Hello, my name is Tom Corrao and I am the blogger behind the Okinawaology Blog. I created this blog to share and discuss all things Okinawan. I’m also the Public Relations Officer and Minkan Taishi to the Chicago Okinawa Kenjinkai. My experience with Okinawa is derived from the time I spent there during the 1980's and 90's (10 years) when serving in the United States Air Force. I've also been married to an Okinawan woman for 30 years now and have been immersed in many things Okinawan through both friends and family. I do not claim to be all knowing about everything Okinawan but I try hard and study the history and culture. I welcome everyone that is interested in Okinawa and hope that I can provide useful information to those uchinanchu that may be curious about their culture and heritage. I also welcome those who are not of Okinawan heritage but have experienced, or are experiencing, the islands culture while stationed there with the United States Military. Comments are welcomed and will be published as long as they are in good taste and on track with the purpose of this blog. My hope with this blog is to bring Uchinanchu people around the world a little closer to their cultural roots by expressing information that has started to fade in light of a more modern world. We should never forget our culture or the people who came before us and through the Blog my intentions are to meld the old with the new and implant knowledge that will help maintain the traditions and culture of an island people.

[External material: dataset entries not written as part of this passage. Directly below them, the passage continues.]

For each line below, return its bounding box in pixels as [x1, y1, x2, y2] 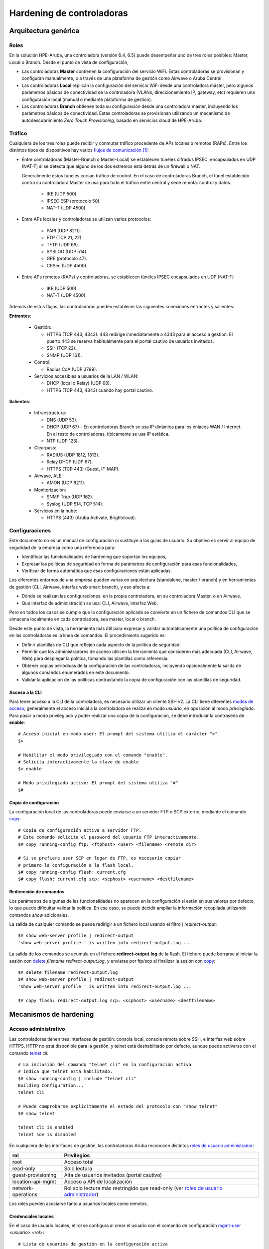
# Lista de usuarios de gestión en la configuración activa [18, 1241, 168, 1247]
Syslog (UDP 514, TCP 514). [46, 501, 104, 507]
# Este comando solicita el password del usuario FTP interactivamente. [18, 834, 199, 840]
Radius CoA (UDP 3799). [46, 366, 97, 372]
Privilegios [64, 1152, 90, 1159]
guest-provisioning [12, 1172, 57, 1179]
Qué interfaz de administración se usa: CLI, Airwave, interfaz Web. [21, 600, 158, 606]
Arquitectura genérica [9, 26, 80, 35]
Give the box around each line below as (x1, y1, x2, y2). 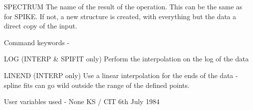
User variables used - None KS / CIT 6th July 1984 (4, 96, 160, 107)
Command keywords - (4, 37, 70, 47)
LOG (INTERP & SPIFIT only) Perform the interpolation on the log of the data (4, 54, 249, 64)
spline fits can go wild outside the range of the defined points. (4, 80, 190, 90)
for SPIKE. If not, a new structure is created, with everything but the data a (4, 11, 236, 21)
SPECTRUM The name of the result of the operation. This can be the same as (4, 1, 243, 11)
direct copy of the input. (4, 21, 78, 31)
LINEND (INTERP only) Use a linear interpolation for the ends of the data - (4, 70, 238, 80)
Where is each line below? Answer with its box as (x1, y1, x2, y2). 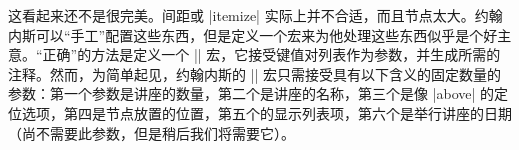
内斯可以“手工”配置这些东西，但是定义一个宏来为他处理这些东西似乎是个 (8, 24, 484, 45)
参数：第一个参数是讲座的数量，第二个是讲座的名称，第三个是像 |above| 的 (8, 83, 495, 104)
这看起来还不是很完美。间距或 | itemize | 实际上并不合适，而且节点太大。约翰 (8, 5, 503, 25)
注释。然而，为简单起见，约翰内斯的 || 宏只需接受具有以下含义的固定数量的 (8, 63, 502, 84)
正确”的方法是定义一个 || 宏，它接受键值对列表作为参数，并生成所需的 (42, 44, 501, 65)
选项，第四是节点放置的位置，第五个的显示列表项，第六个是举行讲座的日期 (21, 102, 512, 123)
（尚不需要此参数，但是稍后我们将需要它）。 (8, 122, 295, 143)
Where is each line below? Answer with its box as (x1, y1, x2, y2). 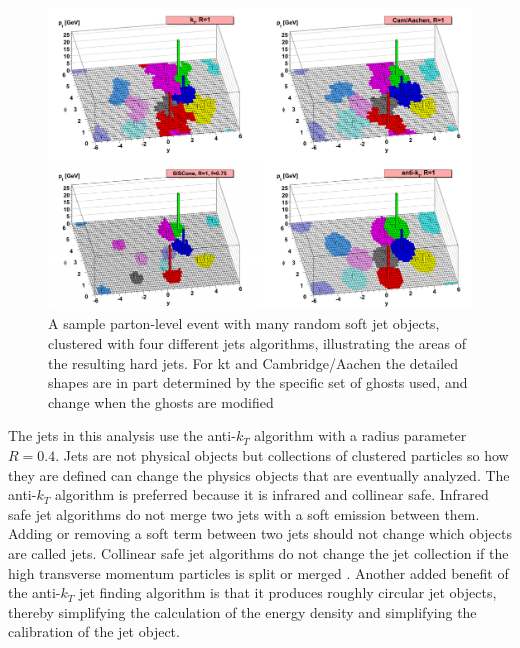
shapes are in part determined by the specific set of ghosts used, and (48, 372, 468, 393)
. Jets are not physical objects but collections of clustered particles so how (55, 445, 509, 465)
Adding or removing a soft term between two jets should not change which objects (8, 523, 512, 544)
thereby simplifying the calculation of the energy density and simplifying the (8, 601, 477, 622)
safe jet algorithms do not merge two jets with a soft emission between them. (8, 503, 480, 524)
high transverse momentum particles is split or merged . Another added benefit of (8, 562, 509, 583)
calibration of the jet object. (8, 621, 180, 642)
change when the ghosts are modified (48, 391, 274, 412)
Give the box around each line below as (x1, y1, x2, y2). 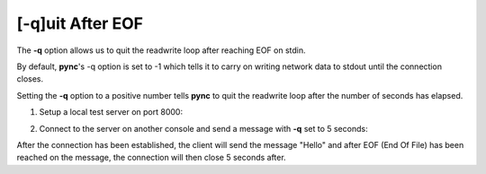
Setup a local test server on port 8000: (39, 107, 184, 117)
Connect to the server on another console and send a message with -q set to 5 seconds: (39, 123, 368, 134)
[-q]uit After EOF (16, 13, 144, 33)
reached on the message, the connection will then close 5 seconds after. (16, 152, 287, 163)
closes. (16, 74, 44, 84)
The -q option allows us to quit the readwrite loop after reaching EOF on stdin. (16, 45, 306, 56)
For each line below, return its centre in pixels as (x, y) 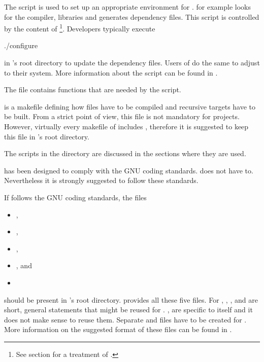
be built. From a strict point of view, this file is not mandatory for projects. (122, 116)
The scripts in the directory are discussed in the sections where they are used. (125, 153)
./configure (21, 45)
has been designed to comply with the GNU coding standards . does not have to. (129, 170)
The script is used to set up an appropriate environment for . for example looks (127, 7)
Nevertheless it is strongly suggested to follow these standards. (101, 180)
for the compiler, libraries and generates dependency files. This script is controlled (132, 16)
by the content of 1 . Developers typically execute (80, 28)
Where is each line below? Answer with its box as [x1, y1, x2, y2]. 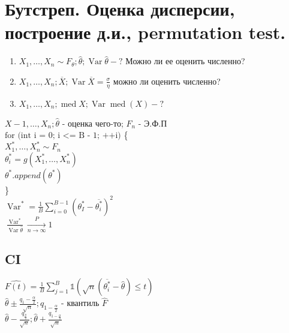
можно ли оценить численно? [113, 74, 221, 87]
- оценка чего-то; [62, 116, 124, 129]
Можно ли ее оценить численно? [125, 55, 245, 67]
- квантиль [61, 296, 100, 309]
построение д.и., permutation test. [5, 20, 286, 44]
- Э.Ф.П [138, 116, 167, 129]
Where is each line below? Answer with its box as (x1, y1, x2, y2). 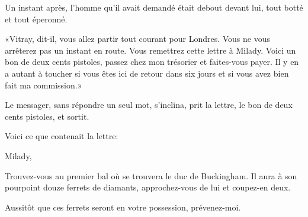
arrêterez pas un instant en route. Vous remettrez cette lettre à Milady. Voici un (5, 44, 296, 56)
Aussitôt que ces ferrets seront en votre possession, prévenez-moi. (5, 200, 241, 213)
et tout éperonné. (5, 12, 68, 25)
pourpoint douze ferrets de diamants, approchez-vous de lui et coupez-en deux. (5, 181, 291, 193)
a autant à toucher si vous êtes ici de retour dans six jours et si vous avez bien (5, 67, 289, 79)
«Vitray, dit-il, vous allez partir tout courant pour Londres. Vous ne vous (5, 32, 271, 45)
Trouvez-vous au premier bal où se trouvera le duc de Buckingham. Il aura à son (5, 169, 297, 182)
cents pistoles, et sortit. (5, 110, 89, 122)
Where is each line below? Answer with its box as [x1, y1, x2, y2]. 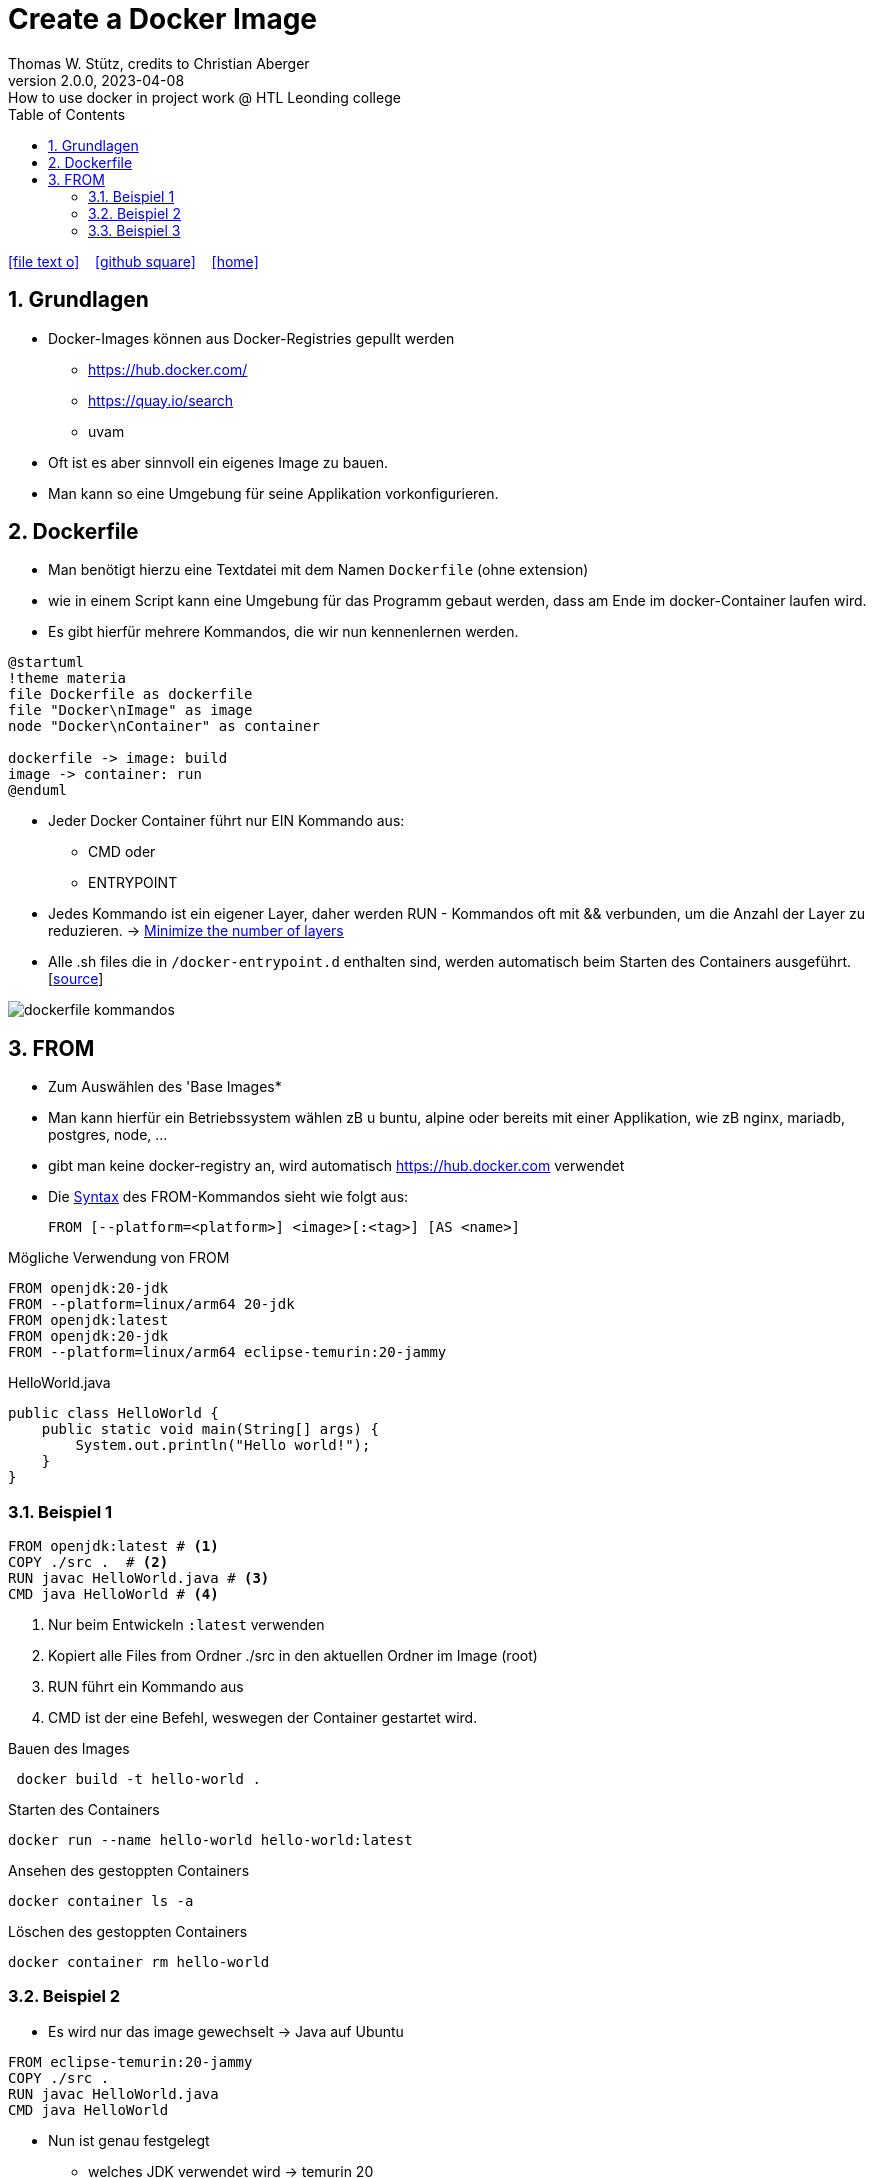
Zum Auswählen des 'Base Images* [48, 1078, 282, 1096]
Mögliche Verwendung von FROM [8, 1249, 230, 1267]
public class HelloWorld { [8, 1405, 219, 1422]
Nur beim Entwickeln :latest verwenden [48, 1616, 325, 1634]
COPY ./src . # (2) [8, 1554, 169, 1571]
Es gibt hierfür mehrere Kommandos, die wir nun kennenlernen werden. [48, 623, 519, 641]
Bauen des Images [8, 1740, 130, 1758]
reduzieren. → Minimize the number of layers [48, 922, 344, 940]
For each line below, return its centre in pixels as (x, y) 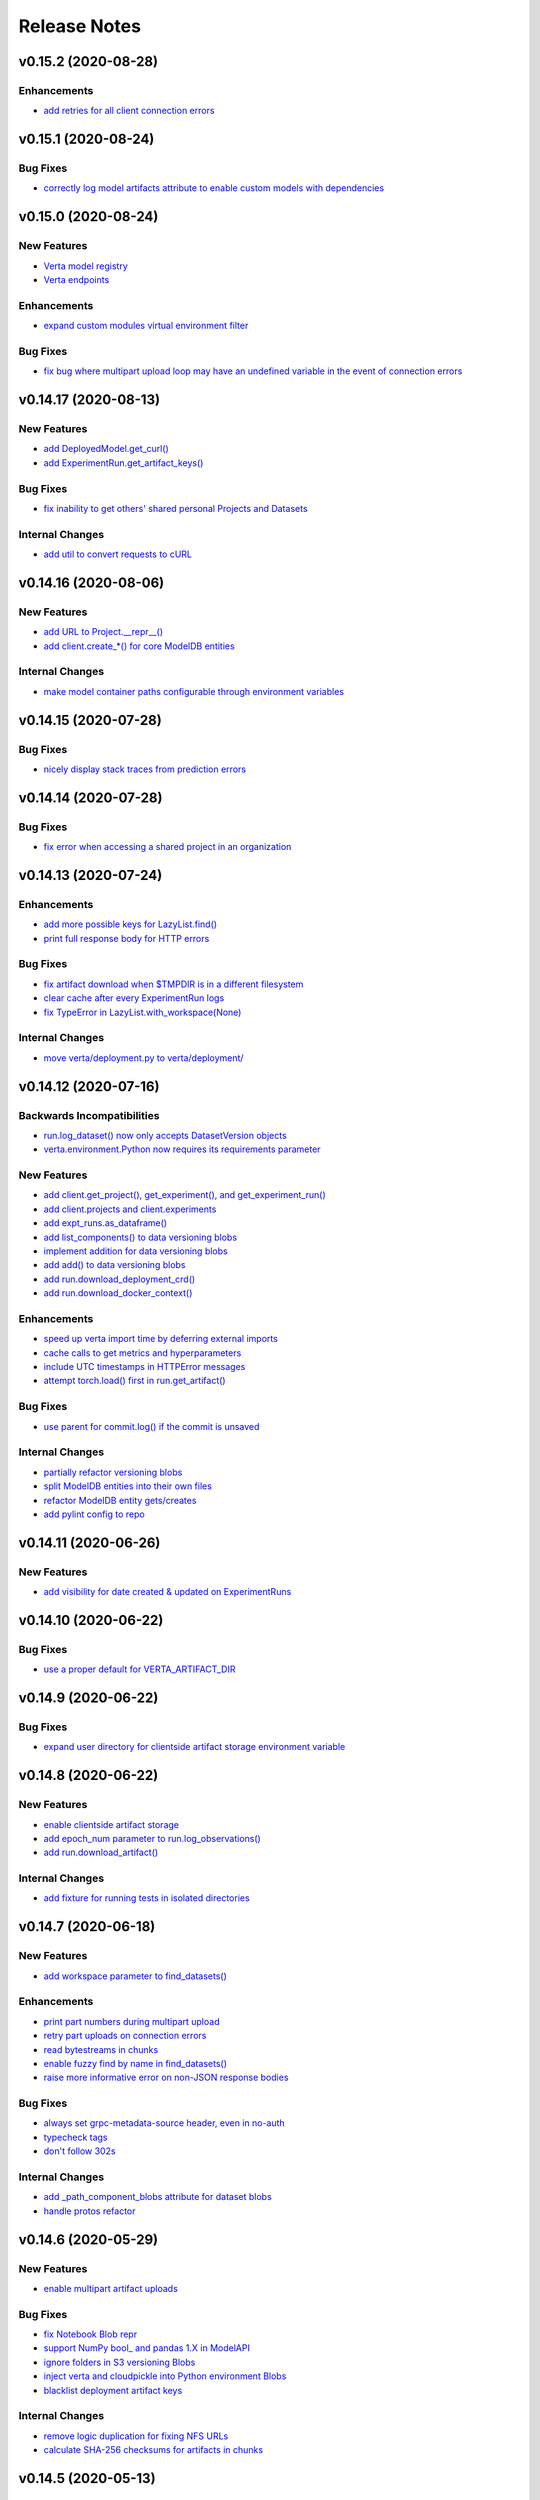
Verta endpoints (76, 280)
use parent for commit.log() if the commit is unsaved (151, 1426)
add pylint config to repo (94, 1514)
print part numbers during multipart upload (131, 2021)
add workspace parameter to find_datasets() (135, 1976)
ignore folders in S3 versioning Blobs (119, 2362)
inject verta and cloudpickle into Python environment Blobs (165, 2376)
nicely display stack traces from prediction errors (145, 769)

Wednesday, January 26, 2011

Okinawan Poetry

Okinawan people have had many poems that are just as beautiful as those of "Manyoshu" the greatest anthology of Japanese poetry. They are the basis for many famous folk songs in the Ryukyu islands. Here are some examples taken from a book that was given to me by my sister in law. The book is called "For Appreciating Okinawan Poems or Folk Songs." The book was written by Saburo Isa and published in 1976.

Tin nu       buribusi ya
Yumiba     yumarisiga
Uya nu      yusigutu ya
Yumi nu    nara n

So numerous are the stars in the sky
Yet countable they are.
How innumerable the precepts,
of the parents are!

A Video featuring the Original Okinawan Night Light.

Agari              aku gariba
Simi narega   i chu n
Kasira            yuti tabori
Wa u ya         Ganasi

When dawn breaks in the east,
It's just the time for me
To go on learning.
Oh, dear mother help me
To arrange my hair.

The people of Okinawa have had a great many poems that have been familiar and popular to all Okinawans throughout many generations. Each of them has their own music which incorporates sweet and facinating melodies. This makes them popular to sing to the accompaniment of the sanshin. Many years ago when there were no electric lights in the islands the young men and women of the islands would gather under the moonlight to dance and sing. It was only a natural process that the created so many poems and folk songs.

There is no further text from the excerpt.